Exercise description
In the data that follows, count each line with the string "Перемножение"; the reply is the number only.

Task inputs

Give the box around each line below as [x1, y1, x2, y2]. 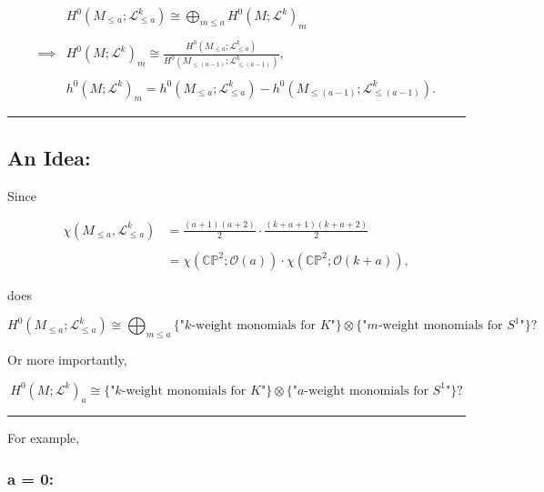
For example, [7, 428, 80, 447]
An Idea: [7, 143, 91, 171]
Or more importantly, [7, 349, 127, 368]
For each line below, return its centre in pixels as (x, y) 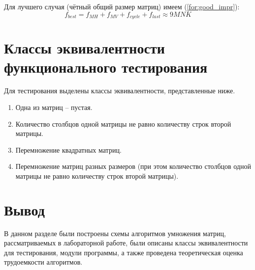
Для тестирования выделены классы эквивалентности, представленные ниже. (120, 91)
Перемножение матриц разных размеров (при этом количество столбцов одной (133, 166)
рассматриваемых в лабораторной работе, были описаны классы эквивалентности (126, 243)
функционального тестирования (106, 67)
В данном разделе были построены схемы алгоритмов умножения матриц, (115, 233)
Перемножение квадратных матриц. (68, 149)
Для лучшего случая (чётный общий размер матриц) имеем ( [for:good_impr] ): (122, 6)
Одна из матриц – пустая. (54, 107)
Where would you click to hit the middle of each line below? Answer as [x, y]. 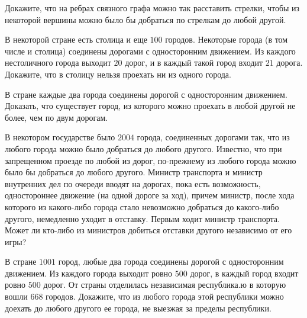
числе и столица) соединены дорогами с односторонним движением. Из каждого [150, 51]
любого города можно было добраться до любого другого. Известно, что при [143, 148]
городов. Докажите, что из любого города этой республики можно [165, 296]
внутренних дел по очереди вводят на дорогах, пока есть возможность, [133, 183]
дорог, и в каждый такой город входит [194, 62]
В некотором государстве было [60, 137]
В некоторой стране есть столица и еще [76, 39]
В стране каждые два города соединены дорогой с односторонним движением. [146, 94]
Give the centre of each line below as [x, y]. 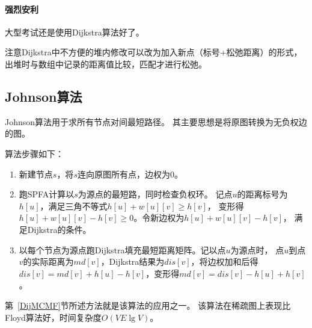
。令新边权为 [159, 218]
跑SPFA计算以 [47, 194]
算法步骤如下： [34, 153]
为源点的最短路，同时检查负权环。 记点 [155, 194]
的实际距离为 [48, 261]
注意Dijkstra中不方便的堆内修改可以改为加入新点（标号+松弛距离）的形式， [154, 52]
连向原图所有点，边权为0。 [130, 174]
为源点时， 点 [257, 249]
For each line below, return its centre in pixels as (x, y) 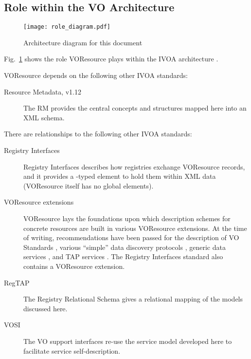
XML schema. (44, 117)
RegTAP (17, 282)
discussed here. (45, 308)
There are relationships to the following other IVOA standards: (98, 134)
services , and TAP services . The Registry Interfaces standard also (123, 256)
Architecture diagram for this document (83, 42)
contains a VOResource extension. (74, 266)
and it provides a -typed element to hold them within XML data (120, 176)

Result
2